TASK TO COMPLETE: Scan the records for the string "will"; copy each line where it occurs.

[RECORDED DATA]

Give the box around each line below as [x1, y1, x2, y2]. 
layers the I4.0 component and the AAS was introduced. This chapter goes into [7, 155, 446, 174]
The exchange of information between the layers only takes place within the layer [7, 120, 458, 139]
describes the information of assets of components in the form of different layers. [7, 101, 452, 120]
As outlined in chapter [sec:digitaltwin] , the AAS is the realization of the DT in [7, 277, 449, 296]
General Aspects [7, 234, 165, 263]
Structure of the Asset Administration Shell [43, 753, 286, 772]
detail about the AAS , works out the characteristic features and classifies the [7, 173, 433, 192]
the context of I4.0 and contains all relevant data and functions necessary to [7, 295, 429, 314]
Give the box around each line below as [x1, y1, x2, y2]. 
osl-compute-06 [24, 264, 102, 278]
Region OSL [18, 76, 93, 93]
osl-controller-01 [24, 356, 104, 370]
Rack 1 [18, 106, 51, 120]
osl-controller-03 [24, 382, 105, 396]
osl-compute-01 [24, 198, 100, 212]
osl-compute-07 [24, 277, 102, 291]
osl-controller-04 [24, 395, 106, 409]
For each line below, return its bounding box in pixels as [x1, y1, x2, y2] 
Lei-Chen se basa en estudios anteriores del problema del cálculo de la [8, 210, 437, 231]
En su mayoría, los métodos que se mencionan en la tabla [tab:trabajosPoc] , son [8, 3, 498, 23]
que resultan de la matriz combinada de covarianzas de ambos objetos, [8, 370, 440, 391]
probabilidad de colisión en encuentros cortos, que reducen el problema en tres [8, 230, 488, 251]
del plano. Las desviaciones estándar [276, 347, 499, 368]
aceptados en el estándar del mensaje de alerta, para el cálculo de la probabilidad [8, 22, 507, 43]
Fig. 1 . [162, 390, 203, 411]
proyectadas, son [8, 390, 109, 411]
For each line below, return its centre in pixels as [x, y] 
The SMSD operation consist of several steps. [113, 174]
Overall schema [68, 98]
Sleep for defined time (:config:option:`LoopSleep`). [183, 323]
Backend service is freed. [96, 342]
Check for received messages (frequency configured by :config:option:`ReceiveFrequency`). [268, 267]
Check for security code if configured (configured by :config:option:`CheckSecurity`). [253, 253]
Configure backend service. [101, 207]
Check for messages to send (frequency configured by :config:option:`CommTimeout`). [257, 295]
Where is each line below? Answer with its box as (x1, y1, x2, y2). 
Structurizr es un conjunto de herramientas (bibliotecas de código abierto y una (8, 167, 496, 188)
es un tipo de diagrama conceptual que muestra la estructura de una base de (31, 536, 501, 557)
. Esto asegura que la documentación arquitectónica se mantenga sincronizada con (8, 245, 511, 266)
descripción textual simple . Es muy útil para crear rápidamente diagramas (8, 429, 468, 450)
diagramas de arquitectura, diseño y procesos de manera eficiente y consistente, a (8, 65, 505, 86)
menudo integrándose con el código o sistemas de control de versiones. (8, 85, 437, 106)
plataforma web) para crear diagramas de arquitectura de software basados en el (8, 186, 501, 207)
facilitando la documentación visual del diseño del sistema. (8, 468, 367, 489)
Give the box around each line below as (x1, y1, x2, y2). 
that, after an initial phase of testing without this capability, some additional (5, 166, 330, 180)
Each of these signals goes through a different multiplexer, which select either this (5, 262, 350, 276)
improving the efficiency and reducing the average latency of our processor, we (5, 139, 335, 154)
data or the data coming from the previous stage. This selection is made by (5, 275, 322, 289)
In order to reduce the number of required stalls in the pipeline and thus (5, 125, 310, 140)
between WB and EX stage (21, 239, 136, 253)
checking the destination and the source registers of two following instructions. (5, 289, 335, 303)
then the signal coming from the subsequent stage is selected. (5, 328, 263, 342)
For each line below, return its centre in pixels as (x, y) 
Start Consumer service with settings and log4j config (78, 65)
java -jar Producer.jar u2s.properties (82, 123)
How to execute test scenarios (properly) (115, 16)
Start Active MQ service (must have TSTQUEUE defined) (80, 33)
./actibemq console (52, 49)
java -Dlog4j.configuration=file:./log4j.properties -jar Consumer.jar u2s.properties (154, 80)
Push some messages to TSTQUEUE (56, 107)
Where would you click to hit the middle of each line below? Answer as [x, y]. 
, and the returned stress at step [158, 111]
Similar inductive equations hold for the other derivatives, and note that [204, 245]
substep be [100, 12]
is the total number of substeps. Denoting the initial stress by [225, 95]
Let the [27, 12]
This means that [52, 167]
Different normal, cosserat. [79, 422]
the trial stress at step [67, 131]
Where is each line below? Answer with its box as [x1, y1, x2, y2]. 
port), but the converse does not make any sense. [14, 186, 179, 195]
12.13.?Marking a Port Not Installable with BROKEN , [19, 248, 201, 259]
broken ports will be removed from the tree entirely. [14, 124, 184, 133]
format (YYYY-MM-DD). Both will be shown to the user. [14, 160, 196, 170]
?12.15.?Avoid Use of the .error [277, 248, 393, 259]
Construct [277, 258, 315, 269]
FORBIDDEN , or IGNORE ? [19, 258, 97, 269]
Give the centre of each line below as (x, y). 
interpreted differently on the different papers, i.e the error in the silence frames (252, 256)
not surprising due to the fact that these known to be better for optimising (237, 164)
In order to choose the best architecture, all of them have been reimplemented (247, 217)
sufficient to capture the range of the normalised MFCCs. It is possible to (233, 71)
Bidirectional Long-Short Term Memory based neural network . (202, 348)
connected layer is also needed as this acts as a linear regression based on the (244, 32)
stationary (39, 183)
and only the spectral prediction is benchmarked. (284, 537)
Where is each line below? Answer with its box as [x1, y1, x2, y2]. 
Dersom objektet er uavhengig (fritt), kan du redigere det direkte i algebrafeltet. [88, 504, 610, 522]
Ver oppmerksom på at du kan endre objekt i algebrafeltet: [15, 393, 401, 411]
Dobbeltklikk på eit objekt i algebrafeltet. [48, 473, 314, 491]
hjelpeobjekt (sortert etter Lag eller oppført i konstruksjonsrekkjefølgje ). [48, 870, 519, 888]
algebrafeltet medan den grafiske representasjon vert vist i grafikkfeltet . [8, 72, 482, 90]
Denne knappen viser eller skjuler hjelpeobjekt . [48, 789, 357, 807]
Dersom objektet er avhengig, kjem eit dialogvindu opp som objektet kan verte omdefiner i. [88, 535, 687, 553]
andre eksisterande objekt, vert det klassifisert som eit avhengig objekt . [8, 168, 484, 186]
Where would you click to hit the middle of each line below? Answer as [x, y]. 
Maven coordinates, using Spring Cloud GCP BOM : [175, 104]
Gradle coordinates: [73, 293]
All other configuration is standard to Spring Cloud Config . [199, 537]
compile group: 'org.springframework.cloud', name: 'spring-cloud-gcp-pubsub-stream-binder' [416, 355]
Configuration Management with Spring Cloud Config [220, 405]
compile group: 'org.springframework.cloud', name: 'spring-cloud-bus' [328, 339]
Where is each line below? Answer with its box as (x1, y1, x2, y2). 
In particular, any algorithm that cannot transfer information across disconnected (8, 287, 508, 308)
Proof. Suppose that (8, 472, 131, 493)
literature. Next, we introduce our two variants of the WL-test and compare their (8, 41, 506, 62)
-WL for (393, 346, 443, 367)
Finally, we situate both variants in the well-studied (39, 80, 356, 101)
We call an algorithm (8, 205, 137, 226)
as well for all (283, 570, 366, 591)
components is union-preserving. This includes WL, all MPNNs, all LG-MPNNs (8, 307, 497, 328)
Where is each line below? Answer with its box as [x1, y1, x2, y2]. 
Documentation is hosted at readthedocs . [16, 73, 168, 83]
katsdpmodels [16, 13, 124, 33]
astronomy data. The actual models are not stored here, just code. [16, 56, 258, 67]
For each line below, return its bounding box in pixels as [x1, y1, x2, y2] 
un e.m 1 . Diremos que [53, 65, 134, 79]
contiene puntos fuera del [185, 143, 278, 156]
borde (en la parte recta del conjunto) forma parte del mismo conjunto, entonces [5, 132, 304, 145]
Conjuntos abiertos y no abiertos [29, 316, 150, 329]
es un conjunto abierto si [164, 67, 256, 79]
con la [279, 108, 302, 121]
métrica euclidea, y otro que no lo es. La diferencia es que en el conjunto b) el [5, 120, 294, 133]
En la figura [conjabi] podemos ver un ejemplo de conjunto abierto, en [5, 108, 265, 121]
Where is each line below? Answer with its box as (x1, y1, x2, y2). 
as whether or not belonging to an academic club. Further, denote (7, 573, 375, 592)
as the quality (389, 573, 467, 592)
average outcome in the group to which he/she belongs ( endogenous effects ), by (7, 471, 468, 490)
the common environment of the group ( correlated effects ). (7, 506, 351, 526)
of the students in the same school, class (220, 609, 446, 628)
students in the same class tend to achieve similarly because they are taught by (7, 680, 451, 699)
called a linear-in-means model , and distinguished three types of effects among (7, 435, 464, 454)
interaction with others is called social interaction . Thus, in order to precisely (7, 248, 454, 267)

[/RECORDED DATA]

RESULT OF THE EXERCISE:
broken ports will be removed from the tree entirely. [14, 124, 184, 133]
format (YYYY-MM-DD). Both will be shown to the user. [14, 160, 196, 170]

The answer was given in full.